Digital documents were generated using SynthTIGER, noisy documents sourced from the FunSD dataset, and handwritten text taken from the IAM dataset. After rigorous testing, they narrowed their focus to four key OCR models: PaddleOCR, Tesseract, EasyOCR, and HDR Pipeline.
Each framework had its strengths and weaknesses. PaddleOCR excelled at table extraction but struggled with dense text. Tesseract worked well on dense text but had issues with tables. HDR Pipeline performed best for handwritten text.
“So instead of choosing one, we combined PaddleOCR and Tesseract. We took both outputs and saw which one had the highest confidence score. If one model identified text and another missed it, we merged results, improving overall accuracy,” Karthik said.
The existing process was straightforward: send PDFs or images to a third-party service, extract text, and use it for downstream applications. However, the team sought to replicate and improve this with their own OCR pipeline.
The tool was evaluated using word error rate (WER), character error rate (CER), and accuracy. While third-party APIs achieved nearly 98-99% accuracy on digital and noisy documents, the hybrid model significantly improved internal performance. HDR Pipeline was particularly effective for handwritten text, achieving 85% accuracy.
How AI Helped with Cost – the Biggest Factor
Cost efficiency was undoubtedly another key consideration. “We don’t want the API up and running all day. It’s an unnecessary cost,” Karthik said. Instead of a costly front-end UI, the team deployed a backend API on Kubernetes. They optimised infrastructure using batch processing, streaming mode, and event-based triggering to ensure the system ran only when needed.
To further refine text extraction, the team introduced AI-powered error correction. Using ChatGPT for low-confidence words improved accuracy by 3%. They also experimented with fine-tuned BERT models to correct OCR mistakes without relying on expensive third-party APIs.
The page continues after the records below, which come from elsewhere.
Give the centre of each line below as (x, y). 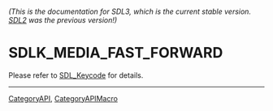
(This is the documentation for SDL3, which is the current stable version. (130, 11)
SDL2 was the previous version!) (63, 19)
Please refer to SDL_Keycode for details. (76, 75)
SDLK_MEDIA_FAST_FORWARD (116, 52)
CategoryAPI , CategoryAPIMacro (63, 98)
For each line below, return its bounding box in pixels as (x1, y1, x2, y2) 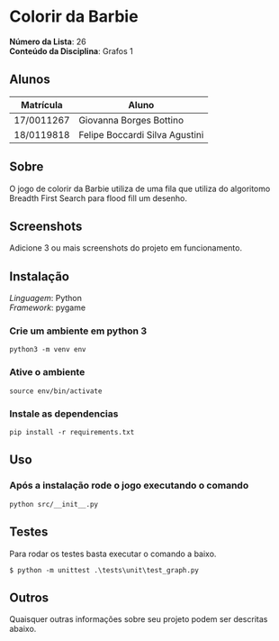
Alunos (9, 72, 51, 87)
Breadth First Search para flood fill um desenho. (9, 192, 187, 204)
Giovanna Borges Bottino (78, 114, 184, 126)
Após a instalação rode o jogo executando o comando (9, 480, 249, 492)
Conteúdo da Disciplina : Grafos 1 (9, 45, 133, 56)
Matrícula (21, 98, 63, 111)
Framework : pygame (9, 302, 86, 313)
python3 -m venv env (9, 345, 87, 354)
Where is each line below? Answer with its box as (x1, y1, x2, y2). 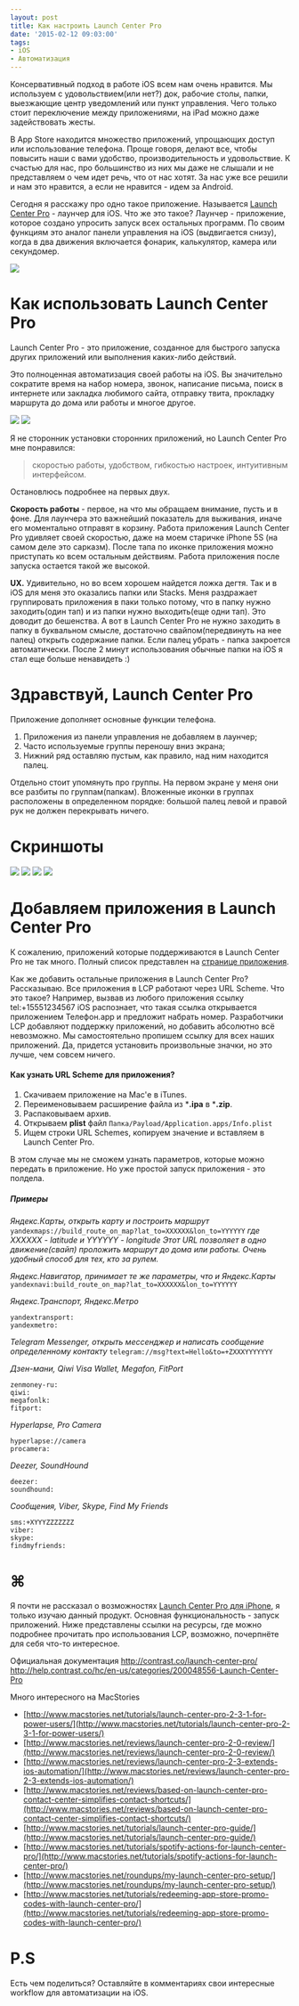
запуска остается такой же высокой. (10, 560, 150, 571)
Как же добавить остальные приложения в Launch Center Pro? (10, 973, 248, 984)
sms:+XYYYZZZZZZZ (10, 1518, 75, 1527)
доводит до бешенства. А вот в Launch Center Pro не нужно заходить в (10, 616, 281, 626)
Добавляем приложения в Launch (10, 899, 277, 918)
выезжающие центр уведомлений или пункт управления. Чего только (10, 98, 277, 108)
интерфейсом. (31, 469, 87, 479)
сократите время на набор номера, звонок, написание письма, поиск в (10, 378, 284, 388)
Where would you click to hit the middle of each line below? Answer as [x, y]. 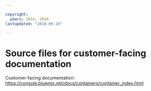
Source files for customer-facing [76, 53]
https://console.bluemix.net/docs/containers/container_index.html [74, 83]
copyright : [17, 14]
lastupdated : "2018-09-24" [34, 24]
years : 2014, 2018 [29, 19]
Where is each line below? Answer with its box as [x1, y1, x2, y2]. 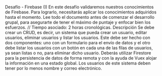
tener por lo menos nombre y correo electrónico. [5, 65, 103, 71]
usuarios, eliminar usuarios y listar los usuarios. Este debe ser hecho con [5, 35, 151, 40]
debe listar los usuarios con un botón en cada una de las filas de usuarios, [5, 45, 153, 51]
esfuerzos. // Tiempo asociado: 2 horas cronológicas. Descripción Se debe [5, 25, 155, 30]
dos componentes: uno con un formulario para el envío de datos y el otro [5, 40, 151, 45]
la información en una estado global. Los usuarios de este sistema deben [5, 60, 151, 66]
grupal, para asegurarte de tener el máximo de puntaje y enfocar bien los [5, 19, 151, 25]
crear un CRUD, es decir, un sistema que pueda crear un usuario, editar [5, 30, 147, 35]
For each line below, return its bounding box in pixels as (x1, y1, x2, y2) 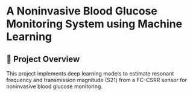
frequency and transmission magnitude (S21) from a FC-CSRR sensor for (6, 77, 187, 83)
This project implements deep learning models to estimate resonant (6, 70, 174, 77)
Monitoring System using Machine (6, 17, 183, 31)
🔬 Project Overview (6, 54, 80, 64)
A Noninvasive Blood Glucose (6, 4, 158, 18)
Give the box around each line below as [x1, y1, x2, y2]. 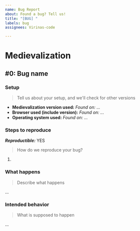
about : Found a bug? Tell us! [5, 12, 66, 16]
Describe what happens [16, 180, 65, 185]
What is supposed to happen [16, 212, 75, 218]
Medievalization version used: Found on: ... [12, 105, 101, 110]
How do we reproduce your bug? [16, 147, 83, 153]
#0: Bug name [5, 69, 48, 77]
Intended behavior [5, 201, 49, 208]
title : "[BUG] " [5, 16, 38, 21]
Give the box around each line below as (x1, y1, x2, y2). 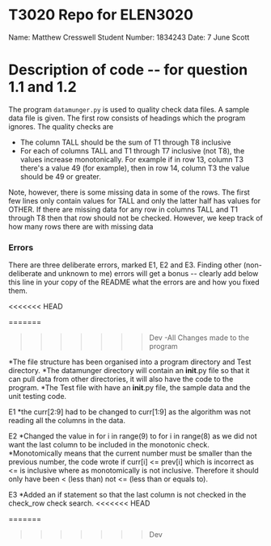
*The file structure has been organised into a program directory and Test (8, 357, 252, 367)
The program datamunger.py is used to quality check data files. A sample (8, 104, 250, 114)
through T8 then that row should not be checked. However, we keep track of (8, 212, 263, 223)
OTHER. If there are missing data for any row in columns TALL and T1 (8, 204, 239, 214)
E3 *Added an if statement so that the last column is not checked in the (8, 490, 247, 500)
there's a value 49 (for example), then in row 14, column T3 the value (19, 163, 250, 173)
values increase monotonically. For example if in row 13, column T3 (19, 154, 244, 164)
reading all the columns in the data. (8, 416, 125, 426)
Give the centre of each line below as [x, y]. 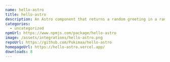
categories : [18, 24]
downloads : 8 [19, 51]
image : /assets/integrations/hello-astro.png [54, 38]
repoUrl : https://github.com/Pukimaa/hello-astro [59, 42]
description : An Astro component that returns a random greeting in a [81, 19]
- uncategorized [27, 28]
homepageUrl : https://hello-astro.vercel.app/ [55, 47]
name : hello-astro [25, 10]
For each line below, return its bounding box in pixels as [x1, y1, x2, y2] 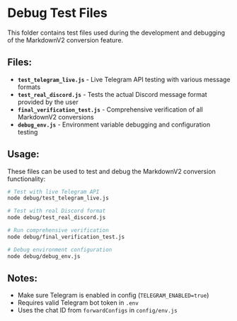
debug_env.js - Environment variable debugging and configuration [17, 120, 211, 129]
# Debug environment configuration [7, 246, 112, 253]
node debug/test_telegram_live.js [7, 194, 110, 202]
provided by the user [17, 98, 79, 106]
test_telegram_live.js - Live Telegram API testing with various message [17, 75, 231, 83]
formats [17, 83, 41, 91]
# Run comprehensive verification [7, 227, 110, 234]
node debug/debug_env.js [7, 252, 81, 259]
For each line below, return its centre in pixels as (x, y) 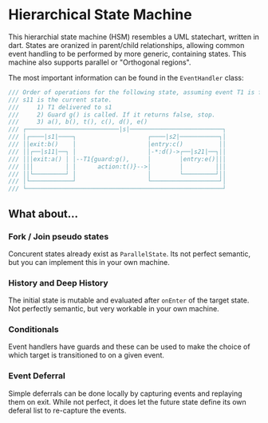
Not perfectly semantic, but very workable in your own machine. (114, 309)
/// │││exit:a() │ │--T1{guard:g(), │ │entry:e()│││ (117, 159)
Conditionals (33, 330)
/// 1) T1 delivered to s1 (60, 107)
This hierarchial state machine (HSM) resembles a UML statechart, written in (134, 37)
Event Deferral (37, 376)
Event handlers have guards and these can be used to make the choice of (129, 347)
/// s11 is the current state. (60, 100)
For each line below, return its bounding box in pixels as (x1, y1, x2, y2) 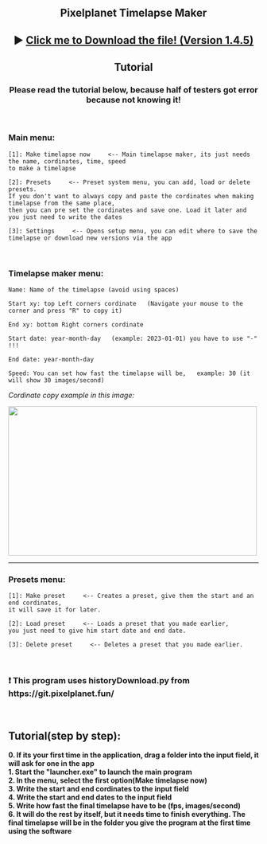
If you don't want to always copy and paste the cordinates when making (8, 192, 254, 200)
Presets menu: (8, 573, 66, 584)
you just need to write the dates (8, 213, 123, 221)
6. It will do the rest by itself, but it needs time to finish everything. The (8, 810, 246, 819)
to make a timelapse (8, 164, 77, 172)
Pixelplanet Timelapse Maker (60, 6, 207, 20)
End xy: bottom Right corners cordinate (8, 321, 145, 329)
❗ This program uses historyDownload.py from (8, 675, 191, 686)
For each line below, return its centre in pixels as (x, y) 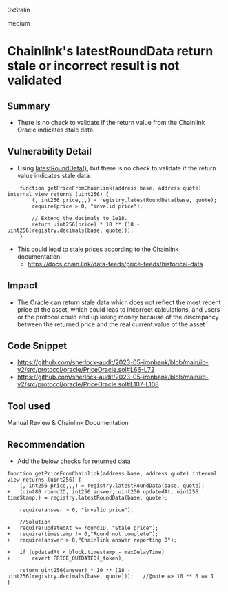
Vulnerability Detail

Additionally, they developed six pre-built extraction templates to streamline data retrieval. These templates allowed users to specify areas of interest, such as key-value pairs, structured tables, or spatial relationships within documents. This reduced the need for manual adjustments and sped up adoption within the organisation.
Since many documents contained tabular data, the team leveraged Microsoft’s Table Transformer. This model identified tables and their components, including rows, columns, and headers, before feeding them into PaddleOCR for text extraction.
For barcodes, they used a combination of YOLOv5 for detection and multiple open-source decoders. If these failed, they applied super-resolution techniques to enhance barcode clarity, boosting decoding accuracy to 84%.
Despite significant progress, Karthik said that challenges remain with handwritten text, where even humans struggle to decipher poor handwriting. However, the team is optimistic about integrating vision-language models (VLMs) like OCR-free RAG models to bypass traditional OCR altogether.